Provided records START

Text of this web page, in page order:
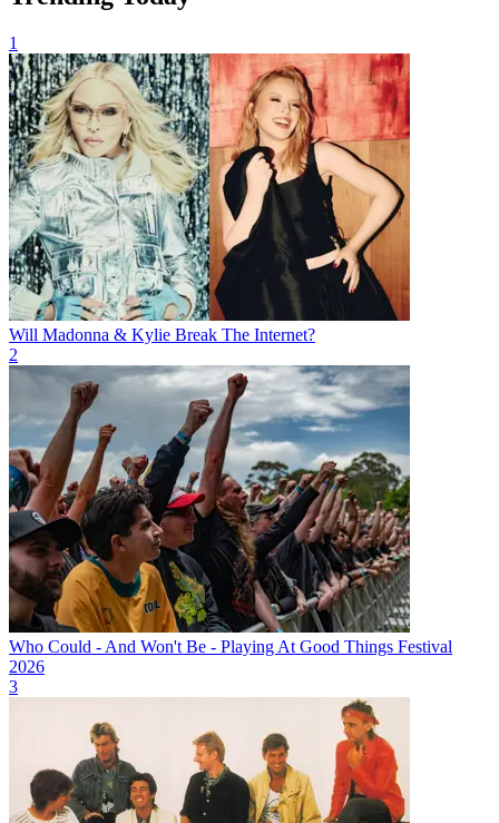
1
Will Madonna & Kylie Break The Internet?
2
Who Could - And Won't Be - Playing At Good Things Festival
2026
3
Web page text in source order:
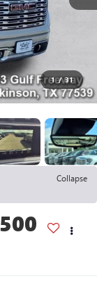
1 / 31
Collapse
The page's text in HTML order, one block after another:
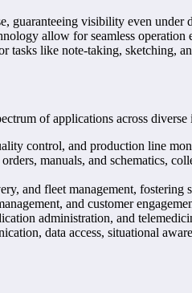
guaranteeing visibility even under
allow for seamless
tasks like note-taking, sketching,
of applications across diverse
control, and production line
manuals, and schematics,
and fleet management, fostering
and customer
administration, and
data access, situational
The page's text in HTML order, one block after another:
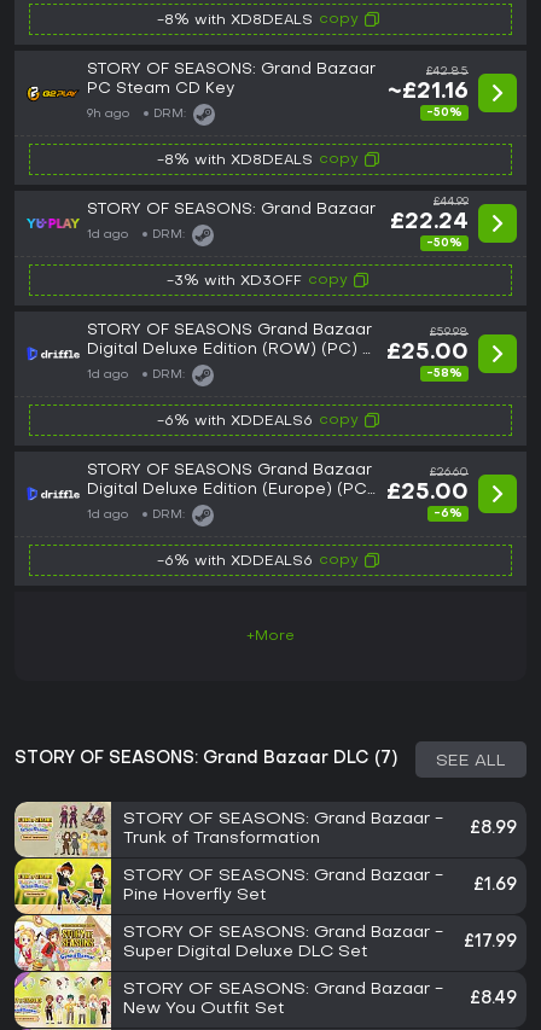
-8% with XD8DEALS copy
STORY OF SEASONS: Grand Bazaar
PC Steam CD Key
9h ago DRM:
£42.85
~£21.16
-50%
-8% with XD8DEALS copy
STORY OF SEASONS: Grand Bazaar
1d ago DRM:
£44.99
£22.24
-50%
-3% with XD3OFF copy
STORY OF SEASONS Grand Bazaar
Digital Deluxe Edition (ROW) (PC) -
Steam - Digital Key
1d ago DRM:
£59.98
£25.00
-58%
-6% with XDDEALS6 copy
STORY OF SEASONS Grand Bazaar
Digital Deluxe Edition (Europe) (PC)
- Steam - Digital Key
1d ago DRM:
£26.60
£25.00
-6%
-6% with XDDEALS6 copy
+More
STORY OF SEASONS: Grand Bazaar DLC (7) SEE ALL
STORY OF SEASONS: Grand Bazaar -
Trunk of Transformation
£8.99
STORY OF SEASONS: Grand Bazaar -
Pine Hoverfly Set
£1.69
STORY OF SEASONS: Grand Bazaar -
Super Digital Deluxe DLC Set
£17.99
STORY OF SEASONS: Grand Bazaar -
New You Outfit Set
£8.49
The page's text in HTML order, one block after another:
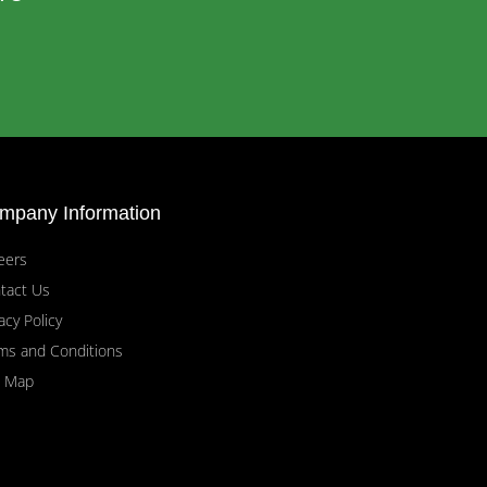
Information
Us
Policy
and Conditions
Map
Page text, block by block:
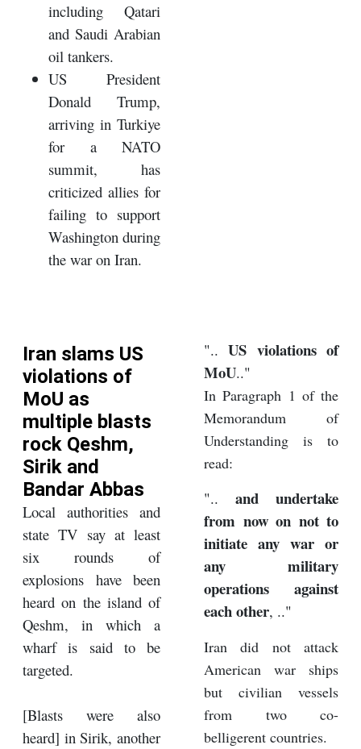
including Qatari
and Saudi Arabian
oil tankers.
US President
Donald Trump,
arriving in Turkiye
for a NATO
summit, has
criticized allies for
failing to support
Washington during
the war on Iran.
Iran slams US
violations of
MoU as
multiple blasts
rock Qeshm,
Sirik and
Bandar Abbas
Local authorities and
state TV say at least
six rounds of
explosions have been
heard on the island of
Qeshm, in which a
wharf is said to be
targeted.
[Blasts were also
heard] in Sirik, another
"..US violations of
MoU.."
In Paragraph 1 of the
Memorandum of
Understanding is to
read:
".. and undertake
from now on not to
initiate any war or
any military
operations against
each other, .."
Iran did not attack
American war ships
but civilian vessels
from two co-
belligerent countries.
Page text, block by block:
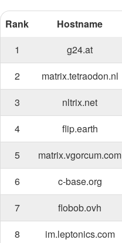
Rank Hostname
1
g24.at
2
matrix.tetraodon.nl
3
nltrix.net
4
flip.earth
5
matrix.vgorcum.com
6
c-base.org
7
flobob.ovh
8
im.leptonics.com

Provided records END

# [Problem to work on]
Each entry above must come back exactly as written. Drop the images.

# [Written solution]
Text of this web page, in page order:
1
Will Madonna & Kylie Break The Internet?
2
Who Could - And Won't Be - Playing At Good Things Festival
2026
3
Web page text in source order:
1 / 31
Collapse
The page's text in HTML order, one block after another:
guaranteeing visibility even under
allow for seamless
tasks like note-taking, sketching,
of applications across diverse
control, and production line
manuals, and schematics,
and fleet management, fostering
and customer
administration, and
data access, situational
The page's text in HTML order, one block after another:
-8% with XD8DEALS copy
STORY OF SEASONS: Grand Bazaar
PC Steam CD Key
9h ago DRM:
£42.85
~£21.16
-50%
-8% with XD8DEALS copy
STORY OF SEASONS: Grand Bazaar
1d ago DRM:
£44.99
£22.24
-50%
-3% with XD3OFF copy
STORY OF SEASONS Grand Bazaar
Digital Deluxe Edition (ROW) (PC) -
Steam - Digital Key
1d ago DRM:
£59.98
£25.00
-58%
-6% with XDDEALS6 copy
STORY OF SEASONS Grand Bazaar
Digital Deluxe Edition (Europe) (PC)
- Steam - Digital Key
1d ago DRM:
£26.60
£25.00
-6%
-6% with XDDEALS6 copy
+More
STORY OF SEASONS: Grand Bazaar DLC (7) SEE ALL
STORY OF SEASONS: Grand Bazaar -
Trunk of Transformation
£8.99
STORY OF SEASONS: Grand Bazaar -
Pine Hoverfly Set
£1.69
STORY OF SEASONS: Grand Bazaar -
Super Digital Deluxe DLC Set
£17.99
STORY OF SEASONS: Grand Bazaar -
New You Outfit Set
£8.49
The page's text in HTML order, one block after another:
Information
Us
Policy
and Conditions
Map
Page text, block by block:
including Qatari
and Saudi Arabian
oil tankers.
US President
Donald Trump,
arriving in Turkiye
for a NATO
summit, has
criticized allies for
failing to support
Washington during
the war on Iran.
Iran slams US
violations of
MoU as
multiple blasts
rock Qeshm,
Sirik and
Bandar Abbas
Local authorities and
state TV say at least
six rounds of
explosions have been
heard on the island of
Qeshm, in which a
wharf is said to be
targeted.
[Blasts were also
heard] in Sirik, another
"..US violations of
MoU.."
In Paragraph 1 of the
Memorandum of
Understanding is to
read:
".. and undertake
from now on not to
initiate any war or
any military
operations against
each other, .."
Iran did not attack
American war ships
but civilian vessels
from two co-
belligerent countries.
Page text, block by block:
Rank Hostname
1
g24.at
2
matrix.tetraodon.nl
3
nltrix.net
4
flip.earth
5
matrix.vgorcum.com
6
c-base.org
7
flobob.ovh
8
im.leptonics.com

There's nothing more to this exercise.